• **Supplied data**
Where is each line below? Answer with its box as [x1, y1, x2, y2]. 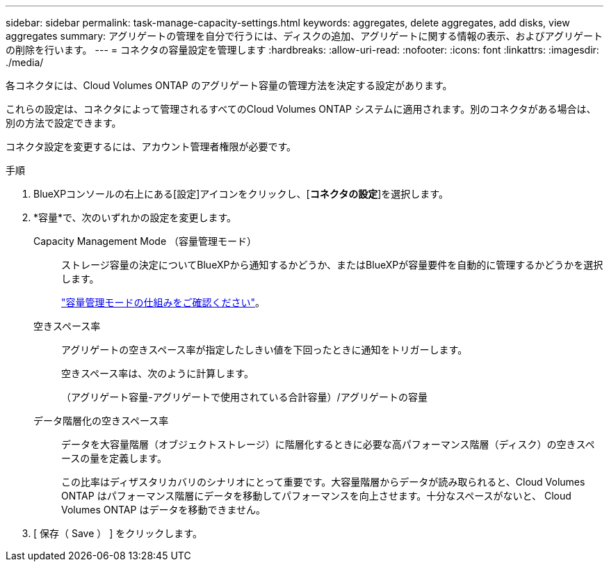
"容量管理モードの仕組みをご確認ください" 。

---

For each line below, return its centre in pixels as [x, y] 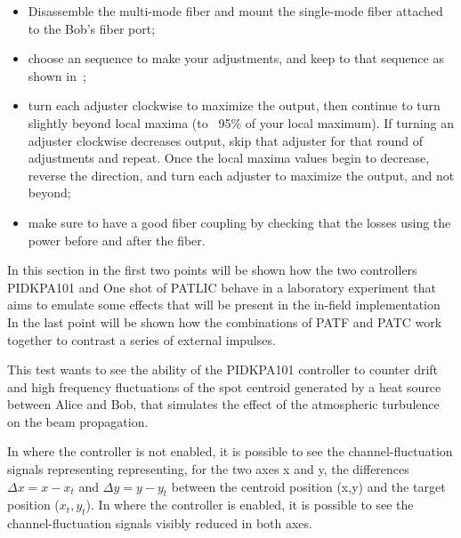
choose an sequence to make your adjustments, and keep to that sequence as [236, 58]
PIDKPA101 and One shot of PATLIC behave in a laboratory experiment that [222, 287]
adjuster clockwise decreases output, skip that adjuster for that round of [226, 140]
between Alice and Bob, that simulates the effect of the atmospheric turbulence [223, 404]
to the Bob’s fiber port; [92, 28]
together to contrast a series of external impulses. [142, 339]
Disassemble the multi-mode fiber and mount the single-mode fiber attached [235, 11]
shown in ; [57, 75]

==

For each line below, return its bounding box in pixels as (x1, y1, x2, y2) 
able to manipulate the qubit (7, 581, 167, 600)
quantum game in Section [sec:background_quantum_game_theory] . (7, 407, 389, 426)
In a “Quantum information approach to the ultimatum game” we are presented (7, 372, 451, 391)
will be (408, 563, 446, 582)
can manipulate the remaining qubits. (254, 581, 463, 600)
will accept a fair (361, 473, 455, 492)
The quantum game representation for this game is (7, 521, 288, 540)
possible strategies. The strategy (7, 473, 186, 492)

• **To do**
Retype exactly, and only, the lines above from the one where "together to contrast" occurs up to and including the one where "shown in ; [57, 75]" occurs.

• **Completed task**
together to contrast a series of external impulses. [142, 339]
Disassemble the multi-mode fiber and mount the single-mode fiber attached [235, 11]
shown in ; [57, 75]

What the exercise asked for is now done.